Yesterday under the packery channel bridge I caught a 20" snook. Unfortunately he was caught in my net while castnetting for mullet next to the pillings. The fish was released, this was the first snook I have ever caught.


----------



## acoastalbender (Jul 16, 2011)

They show up every year about now ...

.


----------



## rduron21 (Aug 4, 2017)

A guy I watch on youtube posted a video of him fishing there and he said everyone there was catching snook lately.


----------



## salty_waders (Feb 13, 2006)

I caught this one on 8/20 at the Port A Jetty.


----------



## Fishin' Soldier (Dec 25, 2007)

Plenty in the pass this time of year. They are just hard to catch. I have seen alot snorkeling over the years in September.


----------



## pocjetty (Sep 12, 2014)

We're staying at a condo right at Packery. A guy caught one yesterday, on plastic. That's specifically what he's fishing for. Interesting technique.


----------



## troutsupport (May 22, 2006)

Yeah, they're passing back out to the gulf and should see more caught between now and Nov. Fun to see and catch though.


----------



## Moose2 (Feb 9, 2017)

hooked into one at packery last night free lined mullet. he spit the darn hook


----------



## saltwaterjunky (Aug 17, 2012)

*rooms*

Hey Scott are there room rentals available down there,Thx. Bill


----------



## Worm Drowner (Sep 9, 2010)

I'll be chasing a few this weekend down in the Brownsville Ship Channel with my fly rod, assuming the weather co-operates.


----------



## capttravis (Aug 12, 2005)

Worm Drowner said:


> I'll be chasing a few this weekend down in the Brownsville Ship Channel with my fly rod, assuming the weather co-operates.

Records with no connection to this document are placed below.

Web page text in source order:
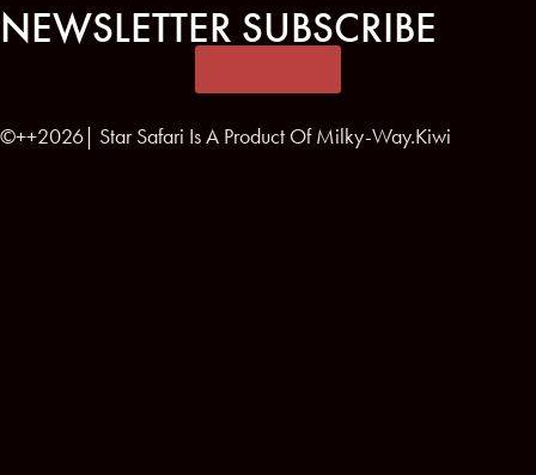
NEWSLETTER SUBSCRIBE
©++2026| Star Safari Is A Product Of Milky-Way.Kiwi
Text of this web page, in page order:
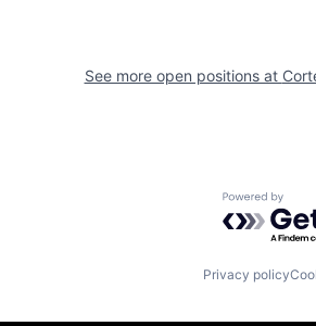
See more open positions at
Powered
Privacy policy
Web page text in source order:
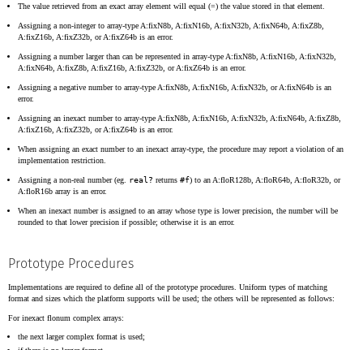
The value retrieved from an exact array element will equal (=) the value stored in that element.
Assigning a non-integer to array-type A:fixN8b, A:fixN16b, A:fixN32b, A:fixN64b, A:fixZ8b,
A:fixZ16b, A:fixZ32b, or A:fixZ64b is an error.
Assigning a number larger than can be represented in array-type A:fixN8b, A:fixN16b, A:fixN32b,
A:fixN64b, A:fixZ8b, A:fixZ16b, A:fixZ32b, or A:fixZ64b is an error.
Assigning a negative number to array-type A:fixN8b, A:fixN16b, A:fixN32b, or A:fixN64b is an
error.
Assigning an inexact number to array-type A:fixN8b, A:fixN16b, A:fixN32b, A:fixN64b, A:fixZ8b,
A:fixZ16b, A:fixZ32b, or A:fixZ64b is an error.
When assigning an exact number to an inexact array-type, the procedure may report a violation of an
implementation restriction.
Assigning a non-real number (eg. real? returns #f) to an A:floR128b, A:floR64b, A:floR32b, or
A:floR16b array is an error.
When an inexact number is assigned to an array whose type is lower precision, the number will be
rounded to that lower precision if possible; otherwise it is an error.
Prototype Procedures
Implementations are required to define all of the prototype procedures. Uniform types of matching
format and sizes which the platform supports will be used; the others will be represented as follows:
For inexact flonum complex arrays:
the next larger complex format is used;
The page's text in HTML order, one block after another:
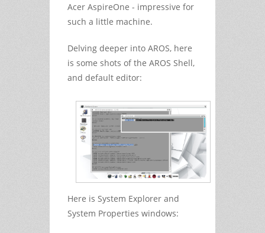
Acer AspireOne - impressive for
such a little machine.
Delving deeper into AROS, here
is some shots of the AROS Shell,
and default editor:
Here is System Explorer and
System Properties windows:
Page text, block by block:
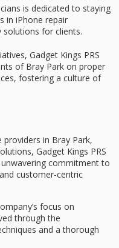
is dedicated to staying
in iPhone repair
solutions for clients.
Gadget Kings PRS
of Bray Park on proper
fostering a culture of
providers in Bray Park,
Gadget Kings PRS
commitment to
customer-centric
focus on
through the
and a thorough
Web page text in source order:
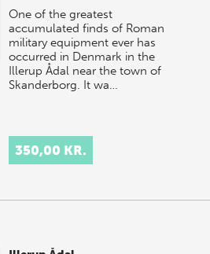
One of the greatest
accumulated finds of Roman
military equipment ever has
occurred in Denmark in the
Illerup Ådal near the town of
Skanderborg. It wa…
350,00 KR.
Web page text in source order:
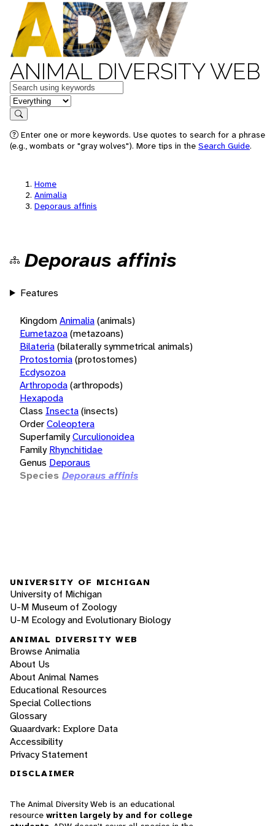
ANIMAL DIVERSITY WEB
Keywords
in feature
Search
Enter one or more keywords. Use quotes to search for a phrase
(e.g., wombats or "gray wolves"). More tips in the Search Guide.
Home
Animalia
Deporaus affinis
Deporaus affinis
Features
KingdomAnimalia(animals)
Eumetazoa(metazoans)
Bilateria(bilaterally symmetrical animals)
Protostomia(protostomes)
Ecdysozoa
Arthropoda(arthropods)
Hexapoda
Class Insecta(insects)
OrderColeoptera
SuperfamilyCurculionoidea
Family Rhynchitidae
Genus Deporaus
Species Deporaus affinis
UNIVERSITY OF MICHIGAN
University of Michigan
U-M Museum of Zoology
U-M Ecology and Evolutionary Biology
ANIMAL DIVERSITY WEB
Browse Animalia
About Us
About Animal Names
Educational Resources
Special Collections
Glossary
Quaardvark: Explore Data
Accessibility
Privacy Statement
DISCLAIMER
The Animal Diversity Web is an educational
resource written largely by and for college
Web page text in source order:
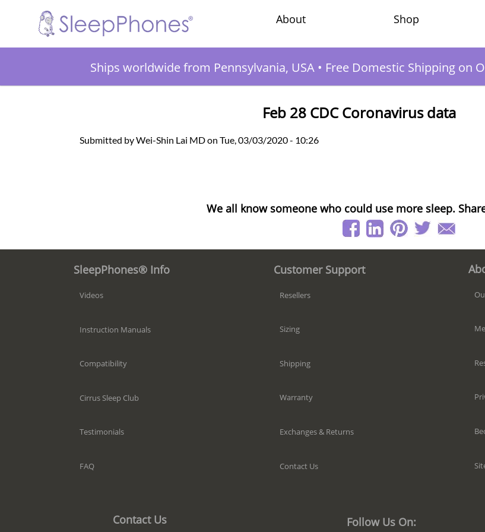
About Shop
Ships worldwide from Pennsylvania, USA • Free Domestic Shipping on
Feb 28 CDC Coronavirus data
Submitted by Wei-Shin Lai MD on Tue, 03/03/2020 - 10:26
We all know someone who could use more sleep.
SleepPhones® Info
Videos
Instruction Manuals
Compatibility
Cirrus Sleep Club
Testimonials
FAQ
Customer Support
Resellers
Sizing
Shipping
Warranty
Exchanges & Returns
Contact Us
Contact Us Follow Us On:
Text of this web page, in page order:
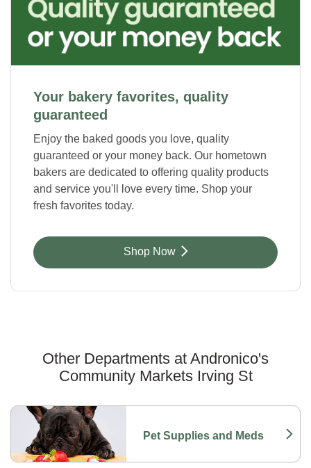
Your bakery favorites, quality
guaranteed
Enjoy the baked goods you love, quality
guaranteed or your money back. Our hometown
bakers are dedicated to offering quality products
and service you'll love every time. Shop your
fresh favorites today.
Shop NowLink Opens in New Tab
Other Departments at Andronico's
Community Markets Irving St
Pet Supplies and Meds
Link Opens in New Tab
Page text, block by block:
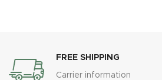
FREE SHIPPING
Carrier information
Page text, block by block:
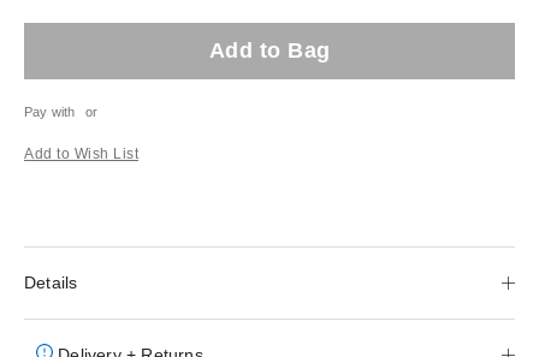
Add to Bag
Pay with or
Add to Wish List
Details
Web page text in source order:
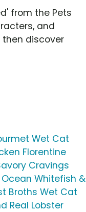
from the Pets
and
then discover
Wet Cat
Florentine
Cravings
Whitefish &
Broths Wet Cat
Real Lobster
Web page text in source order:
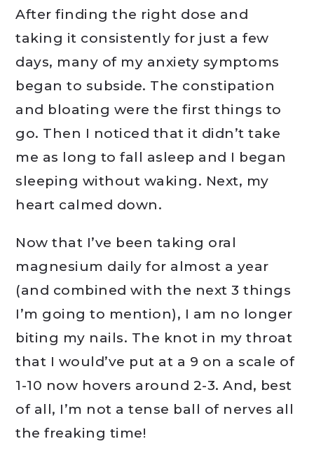
After finding the right dose and
taking it consistently for just a few
days, many of my anxiety symptoms
began to subside. The constipation
and bloating were the first things to
go. Then I noticed that it didn’t take
me as long to fall asleep and I began
sleeping without waking. Next, my
heart calmed down.
Now that I’ve been taking oral
magnesium daily for almost a year
(and combined with the next 3 things
I’m going to mention), I am no longer
biting my nails. The knot in my throat
that I would’ve put at a 9 on a scale of
1-10 now hovers around 2-3. And, best
of all, I’m not a tense ball of nerves all
the freaking time!
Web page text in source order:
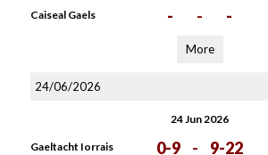
Caiseal Gaels - - -
More
24/06/2026
24 Jun 2026
Gaeltacht Iorrais 0-9 - 9-22

I am also headed down that way with my skiff also for the first time on a solo mission this weekend... Going to be fun figuring it out!


----------



## pocjetty (Sep 12, 2014)

saltwaterjunky said:


> Hey Scott are there room rentals available down there,Thx. Bill


We had to rent a condo for a month. Then got to move home after about 10 days, and they wouldn't refund a penny, of course. I turned the key in, or I would have let you use ours for free.

The place we rented from is called Padre Escapes, and ours was on Beach Walk Loop. Didn't have a water view, but you could walk to the beach if you wanted. Better to drive if going to fish Packery.


----------



## acoastalbender (Jul 16, 2011)

saltwaterjunky said:


> Hey Scott are there room rentals available down there,Thx. Bill


Many of the short term rentals have become FEMA housing ... I think hotels are doing a banner business as a result ...

.


----------



## stdreb27 (Aug 15, 2011)

I've picked up 2 back to back on a plastic, they were small 14 inches. Heck may have been the same fish. 

There is a lot of fun fish down there on those rocks. I love fishing it. Really interested to see how it changes after Harvey.


----------



## Snookered (Jun 16, 2009)

pocjetty said:


> We're staying at a condo right at Packery. A guy caught one yesterday, on plastic. That's specifically what he's fishing for. Interesting technique.


that might have been me; don't tell anyone...
snookered


----------



## Cudkilla (Nov 5, 2004)

Caught a couple if these cast netting for bait pre-Harvey at Port A. They were about 16". Pretty.


----------